(Material shown Opens)

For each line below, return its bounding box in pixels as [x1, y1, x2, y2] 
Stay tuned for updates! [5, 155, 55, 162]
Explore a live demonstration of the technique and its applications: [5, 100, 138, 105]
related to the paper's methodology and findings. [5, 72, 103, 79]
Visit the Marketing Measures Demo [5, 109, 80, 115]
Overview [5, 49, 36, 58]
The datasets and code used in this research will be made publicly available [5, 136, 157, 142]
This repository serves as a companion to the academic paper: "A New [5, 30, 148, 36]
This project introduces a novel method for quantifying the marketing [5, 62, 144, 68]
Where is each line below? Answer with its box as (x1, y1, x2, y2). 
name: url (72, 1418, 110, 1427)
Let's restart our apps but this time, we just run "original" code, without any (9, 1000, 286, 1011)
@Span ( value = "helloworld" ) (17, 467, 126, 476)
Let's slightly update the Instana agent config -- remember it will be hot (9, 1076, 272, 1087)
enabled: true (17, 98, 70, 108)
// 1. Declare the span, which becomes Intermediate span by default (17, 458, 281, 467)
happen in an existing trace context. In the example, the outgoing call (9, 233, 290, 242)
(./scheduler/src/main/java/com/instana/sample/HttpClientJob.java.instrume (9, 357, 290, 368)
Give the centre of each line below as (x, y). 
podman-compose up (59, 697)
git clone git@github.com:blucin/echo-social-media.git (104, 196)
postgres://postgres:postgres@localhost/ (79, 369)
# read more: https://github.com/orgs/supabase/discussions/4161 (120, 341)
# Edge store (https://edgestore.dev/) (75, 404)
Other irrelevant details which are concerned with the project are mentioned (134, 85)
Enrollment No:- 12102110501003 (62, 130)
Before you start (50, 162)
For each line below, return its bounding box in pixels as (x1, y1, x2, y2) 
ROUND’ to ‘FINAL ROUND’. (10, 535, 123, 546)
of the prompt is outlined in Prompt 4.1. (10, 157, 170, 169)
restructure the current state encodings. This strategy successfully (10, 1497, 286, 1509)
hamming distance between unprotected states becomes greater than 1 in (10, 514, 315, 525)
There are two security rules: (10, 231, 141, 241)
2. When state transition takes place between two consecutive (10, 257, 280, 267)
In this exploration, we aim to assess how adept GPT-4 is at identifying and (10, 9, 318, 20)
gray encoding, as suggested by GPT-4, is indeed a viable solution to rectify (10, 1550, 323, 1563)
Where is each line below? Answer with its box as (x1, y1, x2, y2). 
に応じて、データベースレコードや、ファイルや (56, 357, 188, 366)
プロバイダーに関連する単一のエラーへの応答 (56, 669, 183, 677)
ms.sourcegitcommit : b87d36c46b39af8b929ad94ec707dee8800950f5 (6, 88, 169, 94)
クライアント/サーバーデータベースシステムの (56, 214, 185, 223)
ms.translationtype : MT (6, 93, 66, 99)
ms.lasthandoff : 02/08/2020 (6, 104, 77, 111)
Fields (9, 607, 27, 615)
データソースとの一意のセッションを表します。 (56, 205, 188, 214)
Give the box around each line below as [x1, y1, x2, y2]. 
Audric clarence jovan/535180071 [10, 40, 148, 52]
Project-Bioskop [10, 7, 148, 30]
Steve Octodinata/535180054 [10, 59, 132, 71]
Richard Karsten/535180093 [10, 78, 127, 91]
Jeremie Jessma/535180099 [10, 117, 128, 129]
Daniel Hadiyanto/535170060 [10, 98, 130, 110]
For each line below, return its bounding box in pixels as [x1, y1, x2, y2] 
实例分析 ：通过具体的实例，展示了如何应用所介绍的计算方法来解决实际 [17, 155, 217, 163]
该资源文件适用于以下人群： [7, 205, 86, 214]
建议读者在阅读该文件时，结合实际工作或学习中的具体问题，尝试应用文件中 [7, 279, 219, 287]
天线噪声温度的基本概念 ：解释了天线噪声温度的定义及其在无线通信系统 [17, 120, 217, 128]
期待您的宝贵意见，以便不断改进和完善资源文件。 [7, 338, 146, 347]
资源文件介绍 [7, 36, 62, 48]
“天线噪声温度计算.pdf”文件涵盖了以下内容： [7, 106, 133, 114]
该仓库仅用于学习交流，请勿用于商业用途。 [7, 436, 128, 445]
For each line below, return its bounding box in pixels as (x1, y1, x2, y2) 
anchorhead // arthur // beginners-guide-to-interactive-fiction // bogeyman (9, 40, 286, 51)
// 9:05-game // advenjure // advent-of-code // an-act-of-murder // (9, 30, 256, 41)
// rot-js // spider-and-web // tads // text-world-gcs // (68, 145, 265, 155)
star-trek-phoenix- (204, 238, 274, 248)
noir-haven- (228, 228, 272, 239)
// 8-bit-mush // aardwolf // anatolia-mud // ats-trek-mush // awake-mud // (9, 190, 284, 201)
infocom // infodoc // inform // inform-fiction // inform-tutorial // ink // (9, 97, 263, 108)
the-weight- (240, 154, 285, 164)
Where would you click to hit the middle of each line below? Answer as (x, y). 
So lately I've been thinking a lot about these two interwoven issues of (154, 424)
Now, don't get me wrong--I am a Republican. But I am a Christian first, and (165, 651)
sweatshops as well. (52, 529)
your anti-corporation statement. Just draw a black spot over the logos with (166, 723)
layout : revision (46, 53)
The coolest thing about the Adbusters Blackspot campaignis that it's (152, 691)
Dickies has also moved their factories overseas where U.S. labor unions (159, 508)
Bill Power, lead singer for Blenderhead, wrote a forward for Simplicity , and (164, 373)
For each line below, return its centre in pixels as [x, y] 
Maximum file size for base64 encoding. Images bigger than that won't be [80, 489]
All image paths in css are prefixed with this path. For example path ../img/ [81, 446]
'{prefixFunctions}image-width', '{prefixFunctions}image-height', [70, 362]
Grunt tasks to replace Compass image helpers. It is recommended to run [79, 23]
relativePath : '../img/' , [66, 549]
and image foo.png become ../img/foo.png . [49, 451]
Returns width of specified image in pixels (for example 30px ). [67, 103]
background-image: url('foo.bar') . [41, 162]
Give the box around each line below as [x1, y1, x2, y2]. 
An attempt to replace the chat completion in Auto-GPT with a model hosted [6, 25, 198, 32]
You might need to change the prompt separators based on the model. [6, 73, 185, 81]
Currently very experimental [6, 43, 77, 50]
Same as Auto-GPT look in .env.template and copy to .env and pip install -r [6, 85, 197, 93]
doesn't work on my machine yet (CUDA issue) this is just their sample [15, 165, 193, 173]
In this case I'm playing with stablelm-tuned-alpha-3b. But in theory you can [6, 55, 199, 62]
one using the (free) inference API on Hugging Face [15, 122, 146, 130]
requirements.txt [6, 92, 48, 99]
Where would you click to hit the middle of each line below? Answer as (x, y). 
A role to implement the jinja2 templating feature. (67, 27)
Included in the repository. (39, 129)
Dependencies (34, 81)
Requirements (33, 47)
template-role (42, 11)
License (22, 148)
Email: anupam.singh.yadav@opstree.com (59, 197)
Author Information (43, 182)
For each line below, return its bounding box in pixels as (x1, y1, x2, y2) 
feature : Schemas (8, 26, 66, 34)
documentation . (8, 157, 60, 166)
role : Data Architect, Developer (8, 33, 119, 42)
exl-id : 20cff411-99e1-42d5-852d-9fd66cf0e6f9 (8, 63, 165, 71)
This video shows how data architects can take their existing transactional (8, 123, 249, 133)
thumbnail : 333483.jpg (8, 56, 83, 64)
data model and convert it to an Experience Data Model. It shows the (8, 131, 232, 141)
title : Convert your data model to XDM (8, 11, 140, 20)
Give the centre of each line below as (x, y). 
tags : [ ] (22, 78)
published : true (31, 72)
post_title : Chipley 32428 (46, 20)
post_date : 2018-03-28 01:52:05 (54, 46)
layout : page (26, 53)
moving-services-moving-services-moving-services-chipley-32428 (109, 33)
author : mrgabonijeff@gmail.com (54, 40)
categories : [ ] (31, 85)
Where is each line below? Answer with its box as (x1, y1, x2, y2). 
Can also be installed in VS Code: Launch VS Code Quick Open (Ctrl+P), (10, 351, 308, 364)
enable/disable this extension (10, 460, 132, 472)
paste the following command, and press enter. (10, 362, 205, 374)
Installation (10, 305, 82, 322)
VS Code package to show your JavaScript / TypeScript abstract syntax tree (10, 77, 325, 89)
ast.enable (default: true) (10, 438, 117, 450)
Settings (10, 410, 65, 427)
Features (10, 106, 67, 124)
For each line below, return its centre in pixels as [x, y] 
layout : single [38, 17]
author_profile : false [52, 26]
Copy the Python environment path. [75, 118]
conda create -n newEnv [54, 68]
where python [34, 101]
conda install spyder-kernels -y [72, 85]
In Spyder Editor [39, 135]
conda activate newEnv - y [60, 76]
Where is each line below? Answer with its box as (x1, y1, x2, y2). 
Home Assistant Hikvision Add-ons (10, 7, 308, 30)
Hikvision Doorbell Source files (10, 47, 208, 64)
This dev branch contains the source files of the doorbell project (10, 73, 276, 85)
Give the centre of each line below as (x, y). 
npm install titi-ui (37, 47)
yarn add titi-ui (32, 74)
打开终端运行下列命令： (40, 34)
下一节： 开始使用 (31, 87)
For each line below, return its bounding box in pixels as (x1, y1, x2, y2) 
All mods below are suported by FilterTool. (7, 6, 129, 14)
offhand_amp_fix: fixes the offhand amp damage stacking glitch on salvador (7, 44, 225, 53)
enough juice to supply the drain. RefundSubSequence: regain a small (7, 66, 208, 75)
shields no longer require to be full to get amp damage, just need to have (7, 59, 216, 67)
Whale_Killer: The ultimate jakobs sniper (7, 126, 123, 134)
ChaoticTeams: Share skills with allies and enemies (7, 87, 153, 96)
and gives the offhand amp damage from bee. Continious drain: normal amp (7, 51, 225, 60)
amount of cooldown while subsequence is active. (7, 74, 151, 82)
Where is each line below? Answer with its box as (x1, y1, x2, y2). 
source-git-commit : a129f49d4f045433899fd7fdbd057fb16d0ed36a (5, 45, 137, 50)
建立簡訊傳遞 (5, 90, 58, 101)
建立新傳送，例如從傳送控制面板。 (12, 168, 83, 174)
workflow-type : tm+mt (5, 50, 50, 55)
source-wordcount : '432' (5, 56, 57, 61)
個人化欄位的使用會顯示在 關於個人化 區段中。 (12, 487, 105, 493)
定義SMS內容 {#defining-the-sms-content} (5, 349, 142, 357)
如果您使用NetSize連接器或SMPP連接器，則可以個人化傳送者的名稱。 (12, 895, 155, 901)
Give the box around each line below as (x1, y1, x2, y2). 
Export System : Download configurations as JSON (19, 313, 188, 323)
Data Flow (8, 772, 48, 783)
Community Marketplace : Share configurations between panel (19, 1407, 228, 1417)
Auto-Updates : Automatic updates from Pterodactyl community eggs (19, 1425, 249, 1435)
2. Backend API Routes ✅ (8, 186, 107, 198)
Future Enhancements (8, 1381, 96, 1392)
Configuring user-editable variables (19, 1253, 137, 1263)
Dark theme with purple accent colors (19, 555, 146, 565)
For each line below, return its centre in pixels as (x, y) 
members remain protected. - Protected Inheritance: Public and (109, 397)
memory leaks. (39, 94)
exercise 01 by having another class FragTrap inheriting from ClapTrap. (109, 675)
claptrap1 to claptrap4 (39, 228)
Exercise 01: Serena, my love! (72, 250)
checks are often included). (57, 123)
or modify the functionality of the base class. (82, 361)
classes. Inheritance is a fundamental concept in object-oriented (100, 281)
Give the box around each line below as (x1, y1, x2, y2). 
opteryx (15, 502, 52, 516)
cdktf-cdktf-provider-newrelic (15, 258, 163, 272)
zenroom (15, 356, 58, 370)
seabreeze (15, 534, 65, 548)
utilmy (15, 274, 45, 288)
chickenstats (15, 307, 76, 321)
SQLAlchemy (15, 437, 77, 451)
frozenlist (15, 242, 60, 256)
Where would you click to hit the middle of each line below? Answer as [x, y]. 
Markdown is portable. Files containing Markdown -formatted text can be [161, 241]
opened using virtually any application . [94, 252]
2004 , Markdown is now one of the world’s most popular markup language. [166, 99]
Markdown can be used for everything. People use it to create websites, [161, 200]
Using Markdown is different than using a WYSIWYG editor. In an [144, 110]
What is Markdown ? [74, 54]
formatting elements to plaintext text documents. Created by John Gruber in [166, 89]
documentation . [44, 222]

(Material shown Closes)

● **Exercise details**: Above are the entries. Output exactly the lines beginning with the line that has "enough juice to" and ending with the line that has "個人化欄位的使用會顯示在 關於個人化 區段中。 (12, 487, 105, 493)".

● **Answer space**:
enough juice to supply the drain. RefundSubSequence: regain a small (7, 66, 208, 75)
shields no longer require to be full to get amp damage, just need to have (7, 59, 216, 67)
Whale_Killer: The ultimate jakobs sniper (7, 126, 123, 134)
ChaoticTeams: Share skills with allies and enemies (7, 87, 153, 96)
and gives the offhand amp damage from bee. Continious drain: normal amp (7, 51, 225, 60)
amount of cooldown while subsequence is active. (7, 74, 151, 82)
Where is each line below? Answer with its box as (x1, y1, x2, y2). 
source-git-commit : a129f49d4f045433899fd7fdbd057fb16d0ed36a (5, 45, 137, 50)
建立簡訊傳遞 (5, 90, 58, 101)
建立新傳送，例如從傳送控制面板。 (12, 168, 83, 174)
workflow-type : tm+mt (5, 50, 50, 55)
source-wordcount : '432' (5, 56, 57, 61)
個人化欄位的使用會顯示在 關於個人化 區段中。 (12, 487, 105, 493)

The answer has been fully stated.